EXTRACTED ENTRIES »
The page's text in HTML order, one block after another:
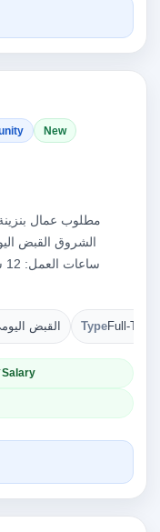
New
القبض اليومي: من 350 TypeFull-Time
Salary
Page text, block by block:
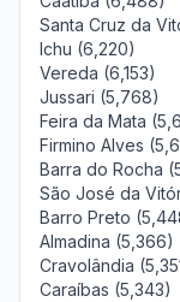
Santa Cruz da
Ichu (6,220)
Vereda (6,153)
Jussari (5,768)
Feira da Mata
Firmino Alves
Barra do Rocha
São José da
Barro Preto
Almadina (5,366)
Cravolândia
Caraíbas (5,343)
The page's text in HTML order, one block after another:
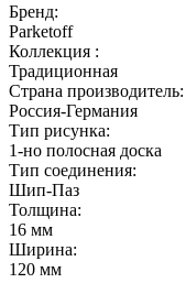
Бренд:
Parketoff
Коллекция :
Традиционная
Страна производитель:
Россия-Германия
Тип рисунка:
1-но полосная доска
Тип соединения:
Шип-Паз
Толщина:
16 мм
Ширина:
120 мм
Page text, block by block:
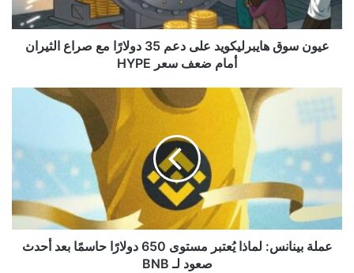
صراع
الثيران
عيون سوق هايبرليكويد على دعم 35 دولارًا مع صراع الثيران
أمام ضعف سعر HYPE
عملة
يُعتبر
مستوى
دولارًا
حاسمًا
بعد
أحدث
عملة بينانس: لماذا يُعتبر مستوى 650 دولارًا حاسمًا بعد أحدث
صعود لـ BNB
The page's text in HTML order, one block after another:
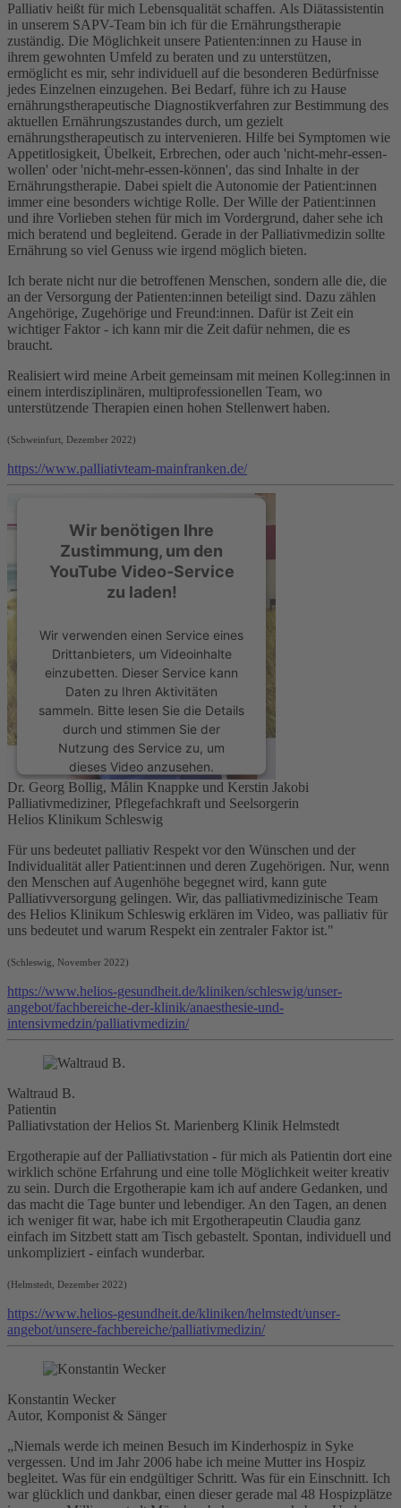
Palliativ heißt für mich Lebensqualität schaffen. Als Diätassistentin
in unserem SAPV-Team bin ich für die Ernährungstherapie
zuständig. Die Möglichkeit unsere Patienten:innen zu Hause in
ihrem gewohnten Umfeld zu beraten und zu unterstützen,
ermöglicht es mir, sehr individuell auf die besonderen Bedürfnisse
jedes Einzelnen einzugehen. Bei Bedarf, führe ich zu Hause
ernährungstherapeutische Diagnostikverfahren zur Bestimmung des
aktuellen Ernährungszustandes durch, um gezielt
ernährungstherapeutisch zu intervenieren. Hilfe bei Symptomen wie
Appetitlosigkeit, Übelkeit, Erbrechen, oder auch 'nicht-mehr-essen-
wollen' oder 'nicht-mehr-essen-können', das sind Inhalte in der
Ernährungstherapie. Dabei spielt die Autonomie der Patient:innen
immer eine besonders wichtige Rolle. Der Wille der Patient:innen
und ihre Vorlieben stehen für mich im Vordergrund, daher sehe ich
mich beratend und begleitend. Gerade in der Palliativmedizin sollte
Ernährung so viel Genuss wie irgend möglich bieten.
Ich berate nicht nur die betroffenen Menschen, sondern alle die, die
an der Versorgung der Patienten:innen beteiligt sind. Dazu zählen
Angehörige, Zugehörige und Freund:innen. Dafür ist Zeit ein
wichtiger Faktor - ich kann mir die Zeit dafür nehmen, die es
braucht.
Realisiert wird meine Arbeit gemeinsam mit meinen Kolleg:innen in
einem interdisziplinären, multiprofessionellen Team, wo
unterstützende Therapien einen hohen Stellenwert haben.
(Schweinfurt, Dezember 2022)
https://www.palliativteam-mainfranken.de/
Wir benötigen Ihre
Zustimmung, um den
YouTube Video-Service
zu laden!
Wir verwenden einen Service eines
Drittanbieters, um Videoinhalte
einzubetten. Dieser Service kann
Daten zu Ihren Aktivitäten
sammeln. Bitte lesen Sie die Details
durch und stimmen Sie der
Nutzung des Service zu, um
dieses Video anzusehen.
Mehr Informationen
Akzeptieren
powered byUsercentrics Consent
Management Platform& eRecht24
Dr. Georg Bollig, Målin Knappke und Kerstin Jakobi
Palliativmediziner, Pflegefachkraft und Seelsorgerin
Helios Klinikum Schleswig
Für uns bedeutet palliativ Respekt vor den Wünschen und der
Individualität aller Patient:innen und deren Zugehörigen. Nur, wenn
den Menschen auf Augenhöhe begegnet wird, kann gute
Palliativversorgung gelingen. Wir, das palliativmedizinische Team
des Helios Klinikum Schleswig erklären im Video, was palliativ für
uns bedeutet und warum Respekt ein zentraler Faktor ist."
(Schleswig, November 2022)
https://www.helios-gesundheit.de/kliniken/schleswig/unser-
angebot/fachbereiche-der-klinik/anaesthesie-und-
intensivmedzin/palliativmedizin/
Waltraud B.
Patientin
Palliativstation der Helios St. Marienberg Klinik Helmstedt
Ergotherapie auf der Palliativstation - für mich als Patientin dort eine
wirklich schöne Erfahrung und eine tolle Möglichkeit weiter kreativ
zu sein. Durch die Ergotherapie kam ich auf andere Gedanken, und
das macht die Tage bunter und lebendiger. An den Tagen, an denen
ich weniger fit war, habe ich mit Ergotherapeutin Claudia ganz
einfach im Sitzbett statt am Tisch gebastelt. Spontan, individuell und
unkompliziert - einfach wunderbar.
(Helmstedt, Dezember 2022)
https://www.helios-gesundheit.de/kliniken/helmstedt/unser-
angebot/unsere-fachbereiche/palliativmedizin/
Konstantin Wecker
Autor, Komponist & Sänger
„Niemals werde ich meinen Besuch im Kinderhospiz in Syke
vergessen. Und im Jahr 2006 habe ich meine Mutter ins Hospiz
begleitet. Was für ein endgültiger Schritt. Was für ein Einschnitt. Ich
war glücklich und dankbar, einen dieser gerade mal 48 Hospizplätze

TASK ITEM » Give back exactly the lines above starting at the line where "zuständig. Die Möglichkeit" appears and ending at the line where "Daten zu Ihren Aktivitäten" appears, both included, with no other lines.

EXPECTED ANSWER »
zuständig. Die Möglichkeit unsere Patienten:innen zu Hause in
ihrem gewohnten Umfeld zu beraten und zu unterstützen,
ermöglicht es mir, sehr individuell auf die besonderen Bedürfnisse
jedes Einzelnen einzugehen. Bei Bedarf, führe ich zu Hause
ernährungstherapeutische Diagnostikverfahren zur Bestimmung des
aktuellen Ernährungszustandes durch, um gezielt
ernährungstherapeutisch zu intervenieren. Hilfe bei Symptomen wie
Appetitlosigkeit, Übelkeit, Erbrechen, oder auch 'nicht-mehr-essen-
wollen' oder 'nicht-mehr-essen-können', das sind Inhalte in der
Ernährungstherapie. Dabei spielt die Autonomie der Patient:innen
immer eine besonders wichtige Rolle. Der Wille der Patient:innen
und ihre Vorlieben stehen für mich im Vordergrund, daher sehe ich
mich beratend und begleitend. Gerade in der Palliativmedizin sollte
Ernährung so viel Genuss wie irgend möglich bieten.
Ich berate nicht nur die betroffenen Menschen, sondern alle die, die
an der Versorgung der Patienten:innen beteiligt sind. Dazu zählen
Angehörige, Zugehörige und Freund:innen. Dafür ist Zeit ein
wichtiger Faktor - ich kann mir die Zeit dafür nehmen, die es
braucht.
Realisiert wird meine Arbeit gemeinsam mit meinen Kolleg:innen in
einem interdisziplinären, multiprofessionellen Team, wo
unterstützende Therapien einen hohen Stellenwert haben.
(Schweinfurt, Dezember 2022)
https://www.palliativteam-mainfranken.de/
Wir benötigen Ihre
Zustimmung, um den
YouTube Video-Service
zu laden!
Wir verwenden einen Service eines
Drittanbieters, um Videoinhalte
einzubetten. Dieser Service kann
Daten zu Ihren Aktivitäten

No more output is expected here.